聽見溫泉,乙骨憂太眉稍動了動,他拒絕的話停頓了片刻:“我給老師打個電話。”

花阪裕也建議道:“這裏不是什麽說話的地方,乙骨君可以到了旅店再打。”

乙骨憂太看了一眼周圍,確實,這裏荒草叢生,加上天色又暗,一會兒打完電話天再黑了,他們就又要用手電筒照路了。

乙骨憂太點頭:“好。”

幾個人回到旅店。

花阪裕也出門時和老板娘說很快回來,結果一走就是幾個小時,連電話都打不通,可急壞老板娘了,此刻看到他安然無恙,她終於松了口氣,笑道:“原來花阪先生這麽急著出門,是去找妹妹了呀。”

花阪裕也輕笑著道歉:“是我不好,讓老板娘擔心了”。

老板娘連連說不用,看了一眼他們身邊的兩個咒術師,疑惑:“這兩位是?”

“是我們的朋友。”花阪裕也說,“他們應該也要留下來吃飯,辛苦老板娘安排一下了。”

“好的好的,沒問題。”老板娘連聲答應。

狗卷棘和乙骨憂太借了花阪裕也和高橋啟介的房間給五條悟打電話。

“唷,憂太,任務怎麽樣了?”電話響了幾聲後被接起,白發教師聲音懶散,“什麽時候回來呀?”
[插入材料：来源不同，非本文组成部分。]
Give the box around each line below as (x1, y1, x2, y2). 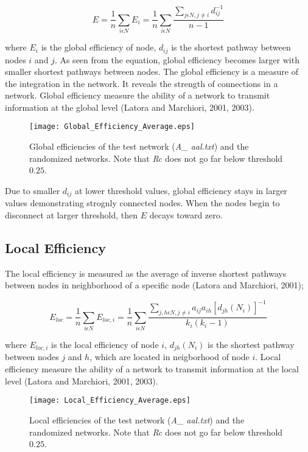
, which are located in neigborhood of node (89, 350, 250, 363)
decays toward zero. (149, 208, 223, 221)
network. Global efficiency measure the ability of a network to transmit (5, 89, 270, 102)
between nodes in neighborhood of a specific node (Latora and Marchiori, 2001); (5, 279, 304, 291)
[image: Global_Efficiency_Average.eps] (29, 122, 195, 131)
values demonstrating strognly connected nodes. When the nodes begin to (5, 196, 280, 209)
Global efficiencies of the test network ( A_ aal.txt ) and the (29, 140, 249, 153)
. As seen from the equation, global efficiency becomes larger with (54, 53, 299, 66)
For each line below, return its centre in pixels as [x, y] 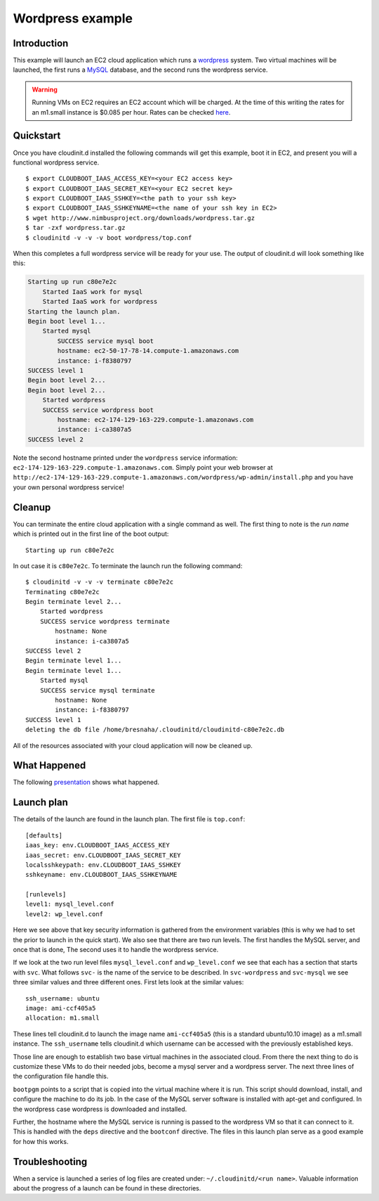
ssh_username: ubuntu [62, 998]
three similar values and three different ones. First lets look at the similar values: [128, 982]
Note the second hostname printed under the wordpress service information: [125, 458]
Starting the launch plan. [74, 312]
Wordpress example [73, 18]
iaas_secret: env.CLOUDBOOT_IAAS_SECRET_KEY [104, 855]
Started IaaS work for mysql [93, 291]
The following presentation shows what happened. [86, 782]
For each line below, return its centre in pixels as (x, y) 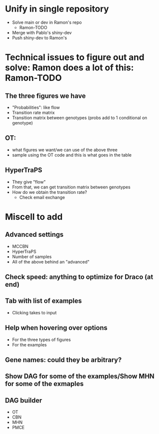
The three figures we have (45, 96)
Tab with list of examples (44, 301)
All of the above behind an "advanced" (51, 262)
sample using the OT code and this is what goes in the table (72, 155)
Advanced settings (34, 235)
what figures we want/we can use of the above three (65, 150)
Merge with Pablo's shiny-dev (42, 32)
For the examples (29, 344)
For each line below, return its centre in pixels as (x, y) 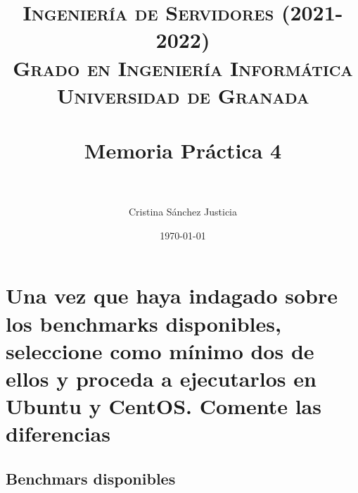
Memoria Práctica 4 (183, 150)
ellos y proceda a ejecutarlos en (161, 378)
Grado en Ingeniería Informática (183, 67)
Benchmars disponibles (91, 478)
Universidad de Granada (183, 95)
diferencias (58, 433)
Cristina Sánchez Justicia (183, 212)
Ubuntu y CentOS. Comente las (164, 406)
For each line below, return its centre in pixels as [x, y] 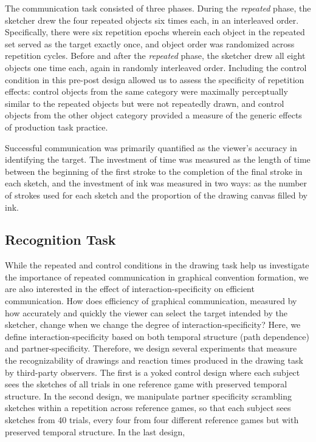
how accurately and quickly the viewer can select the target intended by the [146, 312]
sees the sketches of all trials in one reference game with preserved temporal [146, 384]
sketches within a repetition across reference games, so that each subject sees [148, 408]
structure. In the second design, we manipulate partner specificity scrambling [148, 396]
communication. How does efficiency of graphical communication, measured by [151, 301]
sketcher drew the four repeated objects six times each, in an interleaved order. [152, 20]
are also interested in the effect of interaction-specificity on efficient [130, 289]
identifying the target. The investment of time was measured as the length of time [158, 159]
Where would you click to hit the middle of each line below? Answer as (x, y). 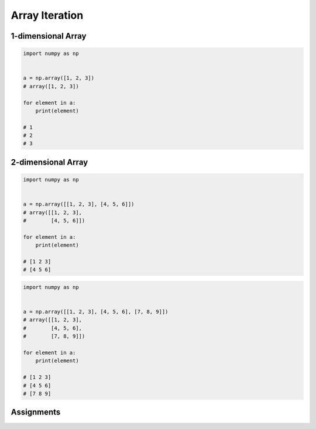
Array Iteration (47, 15)
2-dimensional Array (49, 162)
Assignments (36, 412)
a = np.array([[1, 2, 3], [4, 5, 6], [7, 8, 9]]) (96, 312)
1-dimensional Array (49, 36)
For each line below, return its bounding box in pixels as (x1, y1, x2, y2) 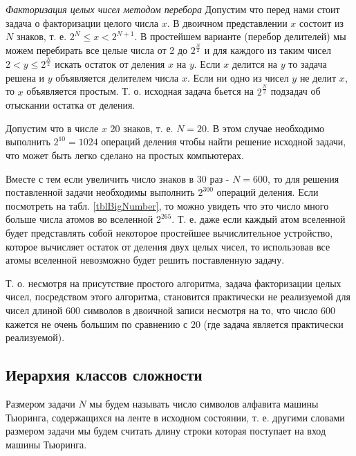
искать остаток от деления (55, 57, 165, 71)
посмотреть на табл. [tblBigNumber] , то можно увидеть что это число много (6, 198, 329, 212)
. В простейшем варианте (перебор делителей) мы (134, 29, 346, 44)
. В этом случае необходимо (207, 120, 325, 135)
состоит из (299, 15, 344, 30)
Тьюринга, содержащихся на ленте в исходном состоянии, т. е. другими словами (6, 410, 345, 424)
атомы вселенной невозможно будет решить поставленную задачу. (6, 253, 285, 267)
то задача (288, 57, 327, 71)
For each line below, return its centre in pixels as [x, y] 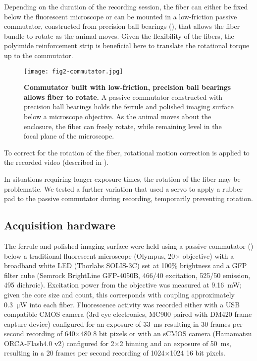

“任務完成了。”乙骨憂太說,“但是老師,我們可能要在這裏住一晚。”

“噢?為什麽?”

乙骨憂太把事情的前因後果給五條悟講了一遍,包括他們遇到了花阪兄妹和遇到的經歷。

五條悟“唔”了聲,拉長了尾音:“又是‘花阪’啊,棘,你和他們家可真有緣。”

可能不止是有緣。乙骨憂太聞言心想,可能還有“意思”。

“既然人家這麽熱情的邀請你們,就在上面好好休息吧。”五條悟答應得很爽快,“明天早上放你們個假,不用這麽早回來。”

“謝謝五條老師。”

“鮭魚鮭魚。”

“怎麽樣怎麽樣?”花阪彌加守在房間門口,見他們兩個人出來,眼睛亮亮的問,“你們的老師答應了嗎?”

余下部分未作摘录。